Insights Industry News

November 17, 2020

3 No-Cost Things You Can Do to Improve Your Website and Search Rankings

These easy changes will increase your traffic and improve your placement on search results.

3 No-Cost Things You Can Do to Improve Your Website and Search Rankings
Andy Crestodina

by Andy Crestodina

Co-Founder / Chief Marketing Officer at Orbit Media

Some website changes are expensive. They take time and money, designers, and programmers. But a lot of website changes take very little time and cost nothing. They are simple content changes, done through the content management system.

And these are often the changes that can make the biggest difference.

So let’s take a look at three of the fastest, simplest changes that you can make to your website without getting an invoice in the mail. Sound good?

 

Change #1: Setting Up Search Friendly Navigation

Although it’s a fundamental part of the site, navigation changes are usually easy. Your website navigation is probably text-based links, rather than image-based buttons. So it a few strokes on your keyboard is all it takes to change the labels in your menus.

Those little labels can make a big difference in search. Why? Because they indicate the relevance of the pages they link to.

 

Here are some example:

  • Solutions …this doesn’t indicate relevance for anything in particular, so it doesn’t let a search engine know what you do. It’s vague and it’s not search friendly.
  • Marketing Services …this tells search engines and visitors what business you’re in. Much better. But it still isn’t a phrase that your audience is likely to search for. It’s very general.
  • Branding and Messaging Services …this is much more specific. This is going to let visitors know what they’re going to get if they click, and it tells a search engine precisely what the page is about.

So ask yourself: Is your website navigation generic? Is it common to millions of other websites? Or it is specific and descriptive?

For more tips on improving your menus, read our website navigation best practices.

 

Change #2: Make Pages For Each Service You Offer

Now you’re on your way to creating search-friendly navigation and better yet, an entirely search-friendly sitemap. The goal is to have lots of pages that are relevant for lots of phrases!

It’s great to have a general page with a list of everything you do, but make sure it also links to a page for each specific thing you do. This way, each page has the chance to rank for the specific phrase. After all, Google doesn’t rank websites. Google ranks web pages.

Here’s what your sitemap may look like eventually…

 

Change #3: Format Your Pages for Scanners

Ever landed on a page and hit a wall of text? With huge paragraphs? And a small typeface?

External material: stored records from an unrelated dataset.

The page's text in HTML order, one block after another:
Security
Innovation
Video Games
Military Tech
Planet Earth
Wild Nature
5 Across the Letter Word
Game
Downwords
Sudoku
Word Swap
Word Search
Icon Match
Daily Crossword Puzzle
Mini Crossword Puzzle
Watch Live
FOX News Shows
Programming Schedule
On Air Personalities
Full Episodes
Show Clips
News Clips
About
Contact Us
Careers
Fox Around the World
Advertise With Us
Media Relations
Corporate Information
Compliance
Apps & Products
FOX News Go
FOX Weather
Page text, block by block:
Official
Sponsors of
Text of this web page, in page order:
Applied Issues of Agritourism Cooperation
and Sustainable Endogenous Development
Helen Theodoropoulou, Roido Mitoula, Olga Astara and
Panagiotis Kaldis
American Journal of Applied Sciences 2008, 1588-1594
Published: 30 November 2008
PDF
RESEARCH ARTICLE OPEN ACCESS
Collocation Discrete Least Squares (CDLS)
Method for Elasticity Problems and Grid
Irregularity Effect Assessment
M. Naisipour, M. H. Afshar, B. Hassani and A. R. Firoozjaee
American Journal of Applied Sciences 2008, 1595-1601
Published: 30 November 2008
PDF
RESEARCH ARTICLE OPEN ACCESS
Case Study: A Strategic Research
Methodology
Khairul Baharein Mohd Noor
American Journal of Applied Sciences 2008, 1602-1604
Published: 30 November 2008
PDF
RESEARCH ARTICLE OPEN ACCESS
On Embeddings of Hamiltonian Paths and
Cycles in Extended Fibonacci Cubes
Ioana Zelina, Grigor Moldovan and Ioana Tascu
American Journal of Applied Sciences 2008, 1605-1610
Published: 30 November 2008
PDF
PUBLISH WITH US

It’s a common problem and it’s easy to fix.

What most marketers don’t realize is that huge blocky paragraphs are also bad for SEO. It’s for an indirect reason related to “user interaction signals.” Here’s how it works.

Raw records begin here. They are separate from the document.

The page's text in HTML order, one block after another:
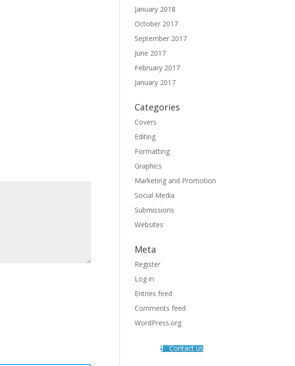
January 2018
October 2017
September 2017
June 2017
February 2017
January 2017
Categories
Covers
Editing
Formatting
Graphics
Marketing and Promotion
Social Media
Submissions
Websites
Meta
Register
Log in
Entries feed
Comments feed
WordPress.org
Contact us
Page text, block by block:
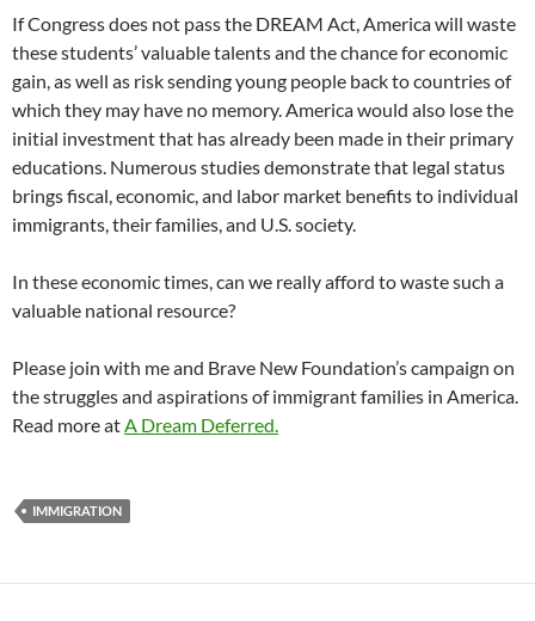
If Congress does not pass the DREAM Act, America will waste
these students’ valuable talents and the chance for economic
gain, as well as risk sending young people back to countries of
which they may have no memory. America would also lose the
initial investment that has already been made in their primary
educations. Numerous studies demonstrate that legal status
brings fiscal, economic, and labor market benefits to individual
immigrants, their families, and U.S. society.
In these economic times, can we really afford to waste such a
valuable national resource?
Please join with me and Brave New Foundation’s campaign on
the struggles and aspirations of immigrant families in America.
Read more atA Dream Deferred.
IMMIGRATION

Someone searches for something, they see one of your pages ranking high in search results and they click on it. The land on a page with big, dense blocks of text …and they hit the back button after just a few seconds.

If they spent just a short amount of time on the page and then hit the back button, that’s called the “short click” and it’s a bad signal to send to Google.

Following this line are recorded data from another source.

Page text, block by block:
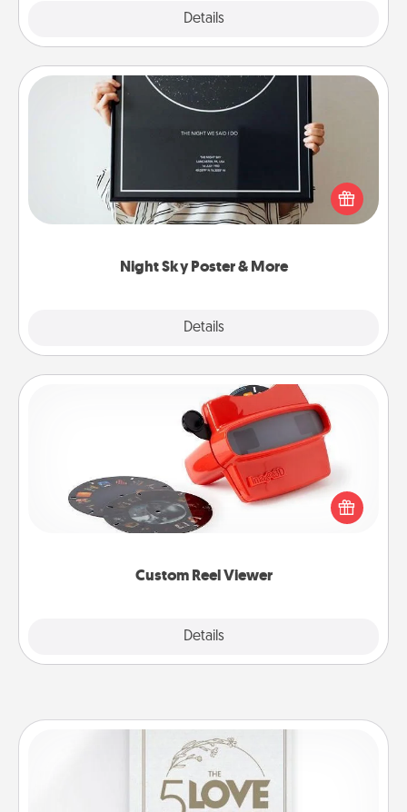
Details
Night Sky Poster & More
Details
Night Sky Poster & More
Honor a special memory by ordering a framed
poster of the night sky from wherever you were on
that very date! It’s a beautiful and romantic way to
remind your loved one how much they mean to
Custom Reel Viewer
Details
Custom Reel Viewer
Here's a gift that is sure to delight! Order a custom
Reel Viewer and watch the magic happen. Your
special someone will “reel" in the love as these
momentous moments are relived over and over
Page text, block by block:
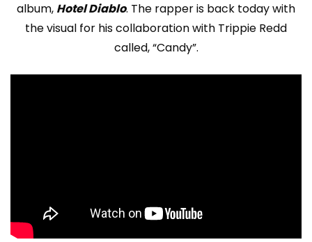
album, Hotel Diablo. The rapper is back today with
the visual for his collaboration with Trippie Redd
called, “Candy”.
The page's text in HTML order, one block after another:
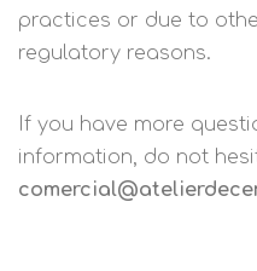
practices or due to
regulatory reasons.
If you have more
information, do not

But if they spend a long time on the page before hitting the back button, that’s called the “long click” and it sends a very good signal to Google.

 

And if the visitor sees a ton of text, no images, nothing of visual interest, they are more likely to hit the back button. So formatting affects user interaction signals which affect search rankings.

And beyond SEO concerns, big chunky blocks of text are bad for your visitors and your conversion rate. So make sure to include lots of formatting in your content. Here’s a shortlist of great ways to make your content more scannable…

  • Multiple images
  • Short paragraphs
  • Bolding and italics
  • Internal links
  • Bullet lists and numbered lists

For examples of each of these, just scroll up and look at this post. We’ve included all of them.

Great pages are easy to scan.

 

Done, Done, and Done

It may be tempting to redesign your homepage. It may be tempting to hire a developer to build a fancy new feature. But the return on investments for these efforts will be far lower than the simple actions we’ve outlined here. The actions here have an extremely low investment. They’ll take a little time, but there is no cost.

Fast, simple changes that lead to durable marketing advantages. That’s great digital marketing.